#### ACTIVITY:
As the answer, give a copy of each line below that includes the word "Scott".

#### Records drawn from a dataset:
┌──

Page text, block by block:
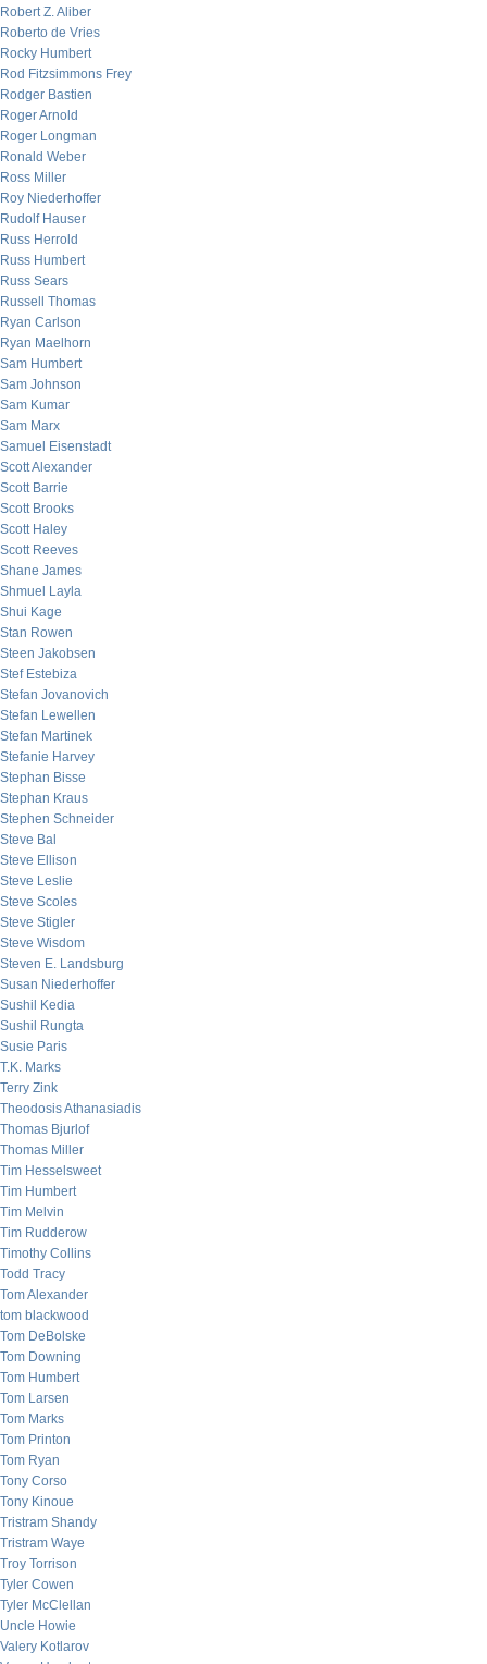
Robert Z. Aliber
Roberto de Vries
Rocky Humbert
Rod Fitzsimmons Frey
Rodger Bastien
Roger Arnold
Roger Longman
Ronald Weber
Ross Miller
Roy Niederhoffer
Rudolf Hauser
Russ Herrold
Russ Humbert
Russ Sears
Russell Thomas
Ryan Carlson
Ryan Maelhorn
Sam Humbert
Sam Johnson
Sam Kumar
Sam Marx
Samuel Eisenstadt
Scott Alexander
Scott Barrie
Scott Brooks
Scott Haley
Scott Reeves
Shane James
Shmuel Layla
Shui Kage
Stan Rowen
Steen Jakobsen
Stef Estebiza
Stefan Jovanovich
Stefan Lewellen
Stefan Martinek
Stefanie Harvey
Stephan Bisse
Stephan Kraus
Stephen Schneider
Steve Bal
Steve Ellison
Steve Leslie
Steve Scoles
Steve Stigler
Steve Wisdom
Steven E. Landsburg
Susan Niederhoffer
Sushil Kedia
Sushil Rungta
Susie Paris
T.K. Marks
Terry Zink
Theodosis Athanasiadis
Thomas Bjurlof
Thomas Miller
Tim Hesselsweet
Tim Humbert
Tim Melvin
Tim Rudderow
Timothy Collins
Todd Tracy
Tom Alexander
tom blackwood
Tom DeBolske
Tom Downing
Tom Humbert
Tom Larsen
Tom Marks
Tom Printon
Tom Ryan
Tony Corso
Tony Kinoue
Tristram Shandy
Tristram Waye
Troy Torrison
Tyler Cowen
Tyler McClellan
Uncle Howie
Valery Kotlarov

└──

#### FINAL ANSWER:
Scott Alexander
Scott Barrie
Scott Brooks
Scott Haley
Scott Reeves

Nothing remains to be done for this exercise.